> **To do**:
Print each record below precisely, with every picture left out of the copy.
-- Information shown follows --
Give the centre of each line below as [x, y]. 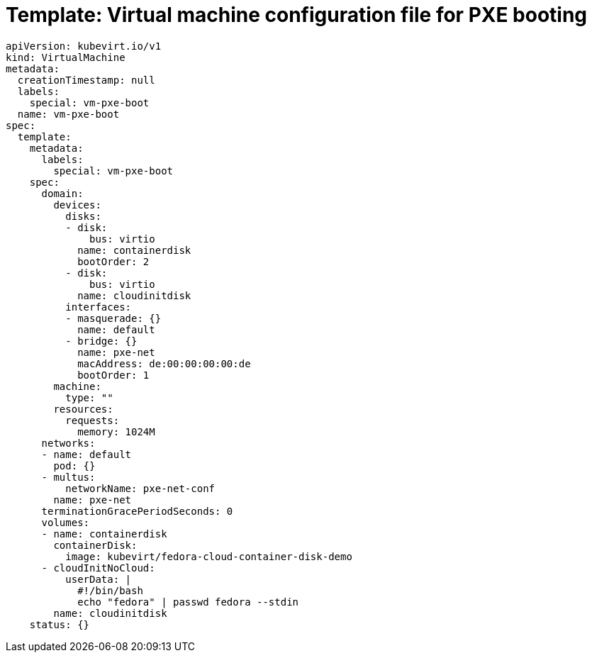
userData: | [99, 579]
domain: [62, 193]
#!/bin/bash [110, 590]
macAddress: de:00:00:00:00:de [164, 363]
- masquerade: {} [113, 318]
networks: [68, 443]
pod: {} [74, 465]
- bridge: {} [101, 341]
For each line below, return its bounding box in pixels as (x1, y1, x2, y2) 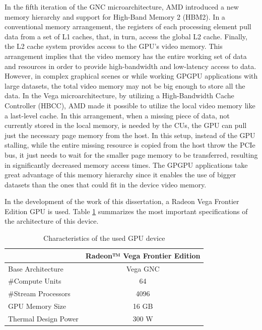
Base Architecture (8, 263, 63, 274)
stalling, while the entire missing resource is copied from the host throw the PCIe (5, 140, 255, 150)
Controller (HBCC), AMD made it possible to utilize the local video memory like (5, 100, 255, 110)
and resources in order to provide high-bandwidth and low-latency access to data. (5, 60, 256, 71)
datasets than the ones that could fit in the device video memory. (5, 179, 207, 189)
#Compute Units (8, 276, 61, 286)
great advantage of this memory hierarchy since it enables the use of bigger (5, 169, 236, 180)
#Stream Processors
-- Information shown concluded --
> **Exercise output**:
Give the centre of each line below as [x, y]. 
userData: | [99, 579]
domain: [62, 193]
#!/bin/bash [110, 590]
macAddress: de:00:00:00:00:de [164, 363]
- masquerade: {} [113, 318]
networks: [68, 443]
pod: {} [74, 465]
- bridge: {} [101, 341]
For each line below, return its bounding box in pixels as (x1, y1, x2, y2) 
Base Architecture (8, 263, 63, 274)
stalling, while the entire missing resource is copied from the host throw the PCIe (5, 140, 255, 150)
Controller (HBCC), AMD made it possible to utilize the local video memory like (5, 100, 255, 110)
and resources in order to provide high-bandwidth and low-latency access to data. (5, 60, 256, 71)
datasets than the ones that could fit in the device video memory. (5, 179, 207, 189)
#Compute Units (8, 276, 61, 286)
great advantage of this memory hierarchy since it enables the use of bigger (5, 169, 236, 180)
#Stream Processors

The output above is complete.